Personal information
- Full name: Robert Anthony Diment
- Born: 9 February 1927 Tortworth, Gloucestershire, England
- Died: 18 June 2005 (aged 78) Leicester, Leicestershire, England
- Batting: Right-handed
- Role: Batsman

Domestic team information
- 1952: Gloucestershire
- 1955–58: Leicestershire
- First-class debut: 23 July 1952 Gloucestershire v Essex
- Last First-class: 30 August 1958 Leicestershire v Gloucestershire

Career statistics
| Competition | FC |
| Matches | 60 |
| Runs scored | 1595 |
| Batting average | 16.44 |
| 100s/50s | –/6 |
| Top score | 71 |
| Balls bowled | 6 |
| Wickets | – |
| Bowling average | – |
| 5 wickets in innings | – |
| 10 wickets in match | – |
| Best bowling | 0/4 |
| Catches/stumpings | 35/– |
- Source: CricketArchive, 18 August 2013

= Tony Diment =

English cricketer

Robert Anthony Diment (9 February 1927 - 18 June 2005) was an English cricketer who played for Gloucestershire in 1952 and for Leicestershire between 1955 and 1958. He was born at Tortworth, Gloucestershire and died at Leicester.

Diment was a right-handed middle-order batsman who was recruited by Leicestershire in 1955 as assistant secretary to the secretary/captain, Charles Palmer, and was therefore allowed to play as an amateur.
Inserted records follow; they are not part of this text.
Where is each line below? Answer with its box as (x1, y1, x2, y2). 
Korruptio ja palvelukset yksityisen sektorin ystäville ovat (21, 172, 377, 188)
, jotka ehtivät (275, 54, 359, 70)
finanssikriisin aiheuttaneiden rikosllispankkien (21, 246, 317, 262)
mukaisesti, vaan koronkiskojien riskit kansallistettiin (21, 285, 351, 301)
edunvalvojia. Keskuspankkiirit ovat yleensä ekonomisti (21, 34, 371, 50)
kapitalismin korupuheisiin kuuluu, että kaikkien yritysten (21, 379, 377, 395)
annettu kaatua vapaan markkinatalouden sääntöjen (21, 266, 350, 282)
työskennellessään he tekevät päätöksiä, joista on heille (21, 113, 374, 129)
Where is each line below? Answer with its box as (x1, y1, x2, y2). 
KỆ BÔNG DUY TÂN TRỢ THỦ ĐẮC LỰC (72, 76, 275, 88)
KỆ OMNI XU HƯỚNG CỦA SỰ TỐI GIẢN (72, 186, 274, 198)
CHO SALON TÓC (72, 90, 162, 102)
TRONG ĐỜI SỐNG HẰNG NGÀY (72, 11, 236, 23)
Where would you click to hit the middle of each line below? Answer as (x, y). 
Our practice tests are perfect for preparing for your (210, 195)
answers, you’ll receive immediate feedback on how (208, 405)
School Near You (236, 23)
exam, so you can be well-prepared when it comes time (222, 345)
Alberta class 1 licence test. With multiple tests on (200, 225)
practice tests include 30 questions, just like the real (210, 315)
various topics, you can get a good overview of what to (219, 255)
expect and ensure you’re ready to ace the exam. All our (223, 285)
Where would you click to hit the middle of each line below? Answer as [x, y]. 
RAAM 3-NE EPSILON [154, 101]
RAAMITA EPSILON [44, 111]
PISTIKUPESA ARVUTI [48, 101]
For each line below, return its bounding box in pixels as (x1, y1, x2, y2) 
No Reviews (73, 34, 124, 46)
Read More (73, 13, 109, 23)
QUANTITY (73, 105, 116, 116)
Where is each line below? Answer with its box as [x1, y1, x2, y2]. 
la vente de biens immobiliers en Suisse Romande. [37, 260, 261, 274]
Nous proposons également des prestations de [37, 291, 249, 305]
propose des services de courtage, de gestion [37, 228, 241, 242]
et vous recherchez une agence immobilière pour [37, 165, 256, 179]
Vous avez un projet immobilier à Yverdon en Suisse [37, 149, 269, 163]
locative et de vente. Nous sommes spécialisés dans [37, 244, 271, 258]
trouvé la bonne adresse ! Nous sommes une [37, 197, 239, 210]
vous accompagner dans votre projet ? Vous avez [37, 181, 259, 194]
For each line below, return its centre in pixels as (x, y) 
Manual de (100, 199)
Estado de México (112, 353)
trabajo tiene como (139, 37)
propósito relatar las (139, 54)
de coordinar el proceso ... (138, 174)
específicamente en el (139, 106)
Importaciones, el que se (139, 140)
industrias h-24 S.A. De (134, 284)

He played in 59 first-class games for the county over the next four seasons, being a fairly regular member of the side in both 1957 and 1958. But although he passed 50 in six innings, his career batting average was only 16 and his highest first-class score was just 71, made in his first match for Leicestershire, against Derbyshire in 1955. He had earlier played a single match for his native Gloucestershire in 1952, without success.
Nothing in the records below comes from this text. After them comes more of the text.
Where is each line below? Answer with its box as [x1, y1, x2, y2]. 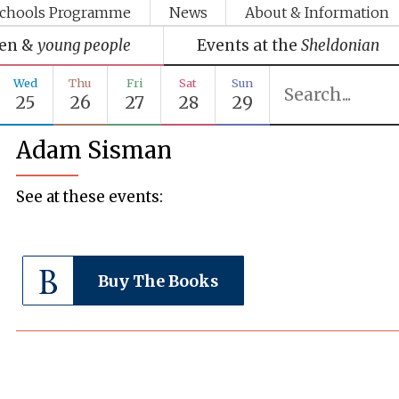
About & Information [245, 4, 390, 22]
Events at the [196, 35, 297, 55]
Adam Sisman [16, 135, 173, 165]
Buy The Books [98, 271, 219, 291]
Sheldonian [300, 35, 379, 55]
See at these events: [16, 186, 164, 207]
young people [37, 35, 131, 55]
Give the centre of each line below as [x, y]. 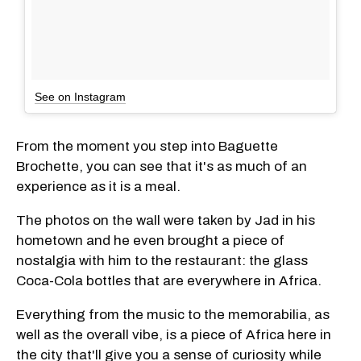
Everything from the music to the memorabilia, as [173, 314]
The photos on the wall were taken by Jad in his [166, 220]
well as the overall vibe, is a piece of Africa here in [174, 334]
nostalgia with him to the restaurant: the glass [162, 260]
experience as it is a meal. [98, 186]
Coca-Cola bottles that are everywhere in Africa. [169, 280]
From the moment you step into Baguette [147, 146]
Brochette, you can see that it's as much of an [162, 166]
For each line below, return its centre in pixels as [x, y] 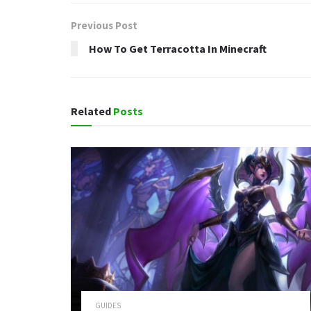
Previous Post [104, 26]
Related [91, 111]
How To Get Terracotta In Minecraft [178, 49]
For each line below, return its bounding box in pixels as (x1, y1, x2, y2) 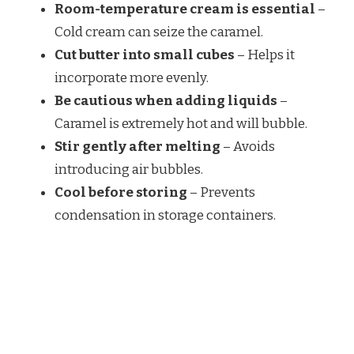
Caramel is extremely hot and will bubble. (55, 115, 307, 132)
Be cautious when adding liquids (55, 92, 277, 109)
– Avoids (220, 137, 275, 155)
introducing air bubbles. (55, 160, 203, 178)
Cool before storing (55, 183, 187, 201)
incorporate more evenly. (55, 69, 209, 86)
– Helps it (235, 46, 295, 63)
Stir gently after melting (55, 137, 220, 155)
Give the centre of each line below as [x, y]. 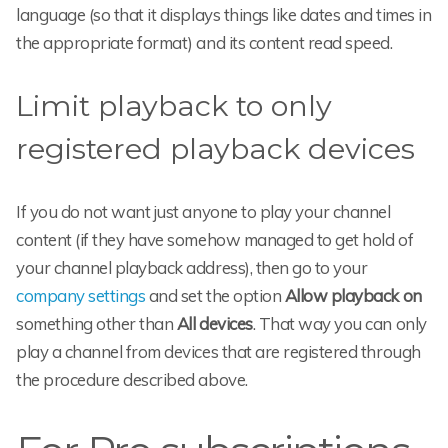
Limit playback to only [174, 106]
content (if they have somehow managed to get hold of [215, 239]
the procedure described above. [132, 379]
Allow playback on [353, 295]
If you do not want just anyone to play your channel [203, 211]
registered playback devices [215, 149]
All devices [214, 323]
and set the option [215, 295]

Palmer retired as both player and secretary at the end of the 1957 season. Diment succeeded him as secretary, but Leicestershire recruited Willie Watson, the Yorkshire and England professional player, as captain from 1958. When Watson regained his Test place that season and also missed a few matches through injury, Diment captained the Leicestershire team in five games: they included the last game he played in first-class cricket.
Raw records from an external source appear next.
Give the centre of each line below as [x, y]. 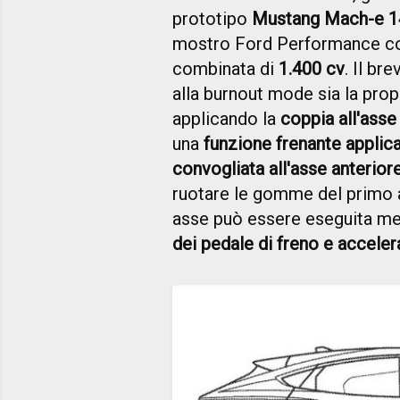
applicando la [226, 118]
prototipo [212, 18]
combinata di [225, 68]
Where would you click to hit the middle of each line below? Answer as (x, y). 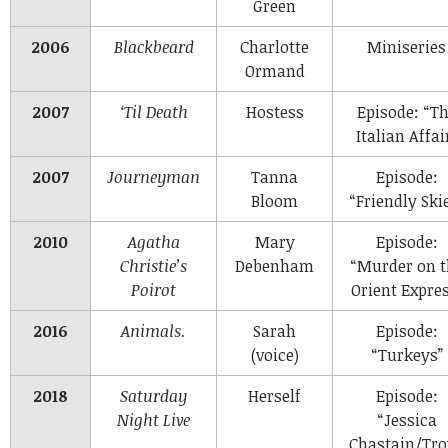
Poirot (153, 289)
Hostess (274, 111)
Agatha (153, 241)
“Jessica (406, 419)
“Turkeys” (406, 354)
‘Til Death (153, 111)
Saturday (153, 395)
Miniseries (406, 46)
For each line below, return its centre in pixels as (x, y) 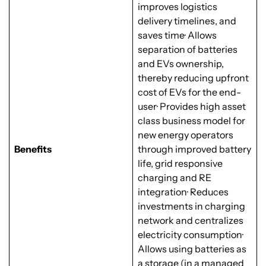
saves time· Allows (177, 35)
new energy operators (186, 135)
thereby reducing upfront (193, 78)
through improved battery (194, 149)
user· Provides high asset (192, 107)
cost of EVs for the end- (189, 92)
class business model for (191, 121)
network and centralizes (191, 221)
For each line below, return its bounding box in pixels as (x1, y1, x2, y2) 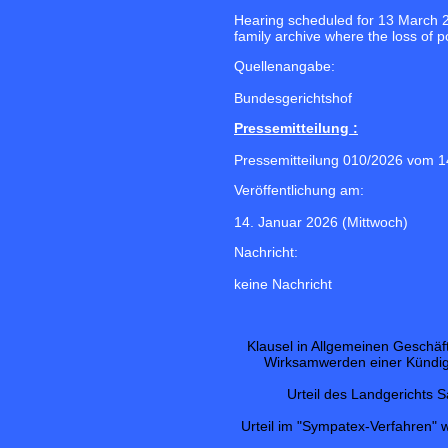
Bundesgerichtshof (234, 90, 352, 107)
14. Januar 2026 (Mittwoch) (234, 214, 408, 231)
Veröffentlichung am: (234, 182, 364, 199)
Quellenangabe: (234, 58, 335, 75)
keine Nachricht (234, 276, 332, 293)
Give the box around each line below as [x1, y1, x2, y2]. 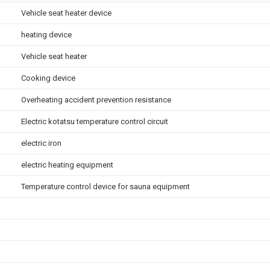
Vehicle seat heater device [21, 8, 111, 17]
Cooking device [21, 74, 75, 83]
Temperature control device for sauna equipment [21, 182, 190, 191]
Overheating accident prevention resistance [21, 95, 171, 104]
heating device [21, 30, 72, 39]
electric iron [21, 139, 61, 148]
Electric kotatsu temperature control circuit [21, 117, 168, 126]
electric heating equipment [21, 160, 113, 169]
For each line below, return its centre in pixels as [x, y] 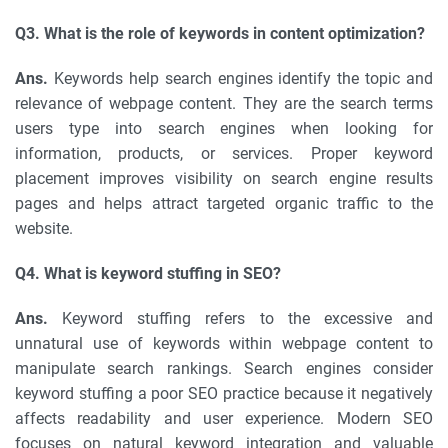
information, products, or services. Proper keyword [224, 153]
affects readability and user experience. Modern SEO [224, 418]
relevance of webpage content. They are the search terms [224, 103]
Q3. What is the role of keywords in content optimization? [220, 33]
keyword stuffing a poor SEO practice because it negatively [224, 393]
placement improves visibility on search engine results [224, 178]
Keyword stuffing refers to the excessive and [240, 318]
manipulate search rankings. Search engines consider [224, 368]
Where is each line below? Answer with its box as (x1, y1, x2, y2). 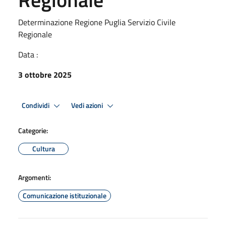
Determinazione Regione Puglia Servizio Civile (18, 16, 176, 28)
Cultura (32, 143, 55, 154)
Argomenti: (18, 172, 51, 183)
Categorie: (18, 125, 48, 136)
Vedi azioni (71, 99, 104, 111)
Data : (18, 48, 38, 61)
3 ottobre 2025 (18, 69, 72, 81)
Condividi (22, 99, 51, 111)
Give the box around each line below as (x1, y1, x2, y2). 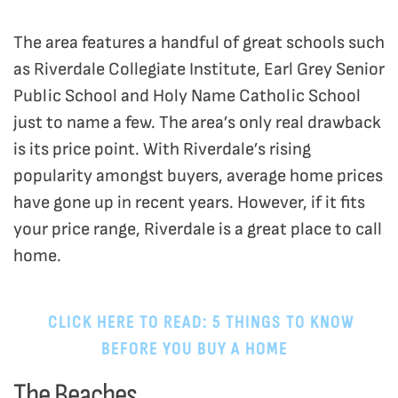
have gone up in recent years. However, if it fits (13, 192, 365, 214)
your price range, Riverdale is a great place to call (13, 219, 382, 241)
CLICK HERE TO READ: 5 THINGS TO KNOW (47, 312, 354, 333)
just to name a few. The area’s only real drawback (13, 112, 381, 134)
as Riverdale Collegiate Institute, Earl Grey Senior (13, 59, 385, 81)
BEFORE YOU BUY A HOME (100, 338, 288, 360)
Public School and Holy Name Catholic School (13, 85, 361, 107)
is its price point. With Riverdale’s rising (13, 139, 311, 161)

Diment remained as the secretary of Leicestershire until after the 1959 season, but played only for the second eleven that year. In a Minor Counties Championship match against Shropshire in July 1959 he made an unbeaten 200 at more than a run a ball, astonishingly fast for an era of stodgy batsmanship. But at the end of that season he left Leicestershire to take a job in the leather industry.